Overview of timing scenario writing

The database is the place where data is stored. After completing data table modeling and storage selection, you must write data to the table. Data writing faces the following challenges:

  1. Large data volume and high throughput requirements
  2. The writing scenarios are complex, such as: out of order, different frequency and other scenarios

1. Large amount of data

The biggest feature of time series data is that it has a large amount of data, which includes three aspects in the actual scenario:

  1. Large number of equipment: the total number of equipment reaches the order of hundreds of thousands to millions and will grow
  2. High acquisition frequency: Indicators require frequency acquisition at second level, and some indicators may require 10ms to be collected once.
  3. Many indicators are collected: Taking the Vehicle Network as an example, each vehicle may contain several thousand indicators.

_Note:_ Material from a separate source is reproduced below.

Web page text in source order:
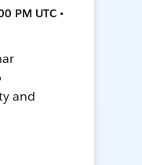
PM UTC •
and

In summary, with the huge number of equipment, acquisition indicators and high frequency acquisition density, the amount of data generated is huge, which is a huge challenge to the database throughput. MatrixDB has developed the MatrixGate high-speed writing tool. Through the implementation of data access in parallel by segment nodes, it can reach a write speed of 50 million data points/second.

mxgate

For implementation, please refer to [MatrixDB - How to implement a stand-alone 50 million data points/second write speed] (https://ymatrix.cn/blog/20210525-MatrixDB-MatrixGate)

For evaluation report, please refer to [MatrixDB - Time Series Database Insertion Performance Evaluation: MatrixDB is 78 times that of InfluxDB] (https://ymatrix.cn/blog/20210524-MatrixDB-insertperformance)

2. Complex writing scenarios

In actual scenarios, the problems faced by data writing are not only large data volume and diverse sources, but also some complex exceptions, such as:

  1. Automatic merger of batches
  2. Out of order and delay reporting
  3. Different frequency reporting

2.1 Automatic merger of batch reporting

In some scenarios, the device's acquisition indicators at a certain moment will not be sent back in one go, but will be returned in batches. The data returned multiple times need to be merged together, rather than stored in multiple records. upsert

For this scenario, MatrixDB provides UPSERT semantics to merge data based on unique constraints. For specific usage methods, please refer to: MatrixDB - UPSERT for the interpretation of new features of MatrixDB 4.2

2.2 Out of order and delayed reporting

Out-of-order and delayed reporting are also supported through upsert.

2.3 Different frequency reporting

The so-called heterofrequency reporting refers to the acquisition of different indicators of the device according to different frequencies. For example, some are collected once in 1s, and some are collected once in 2s. As shown in the figure below:

upsert

Extrafrequency reporting will cause a large number of NULLs in the index values ​​collected for low-frequency when storing data. As long as NULL columns exist, storage space will also be occupied in MatrixDB storage. For Heap tables, the storage overhead is [Number of Columns/8] bytes; for Mars tables, the storage overhead is [Number of RowGroup/8] bytes. Therefore, the solution should be comprehensively considered based on the situation of NULL.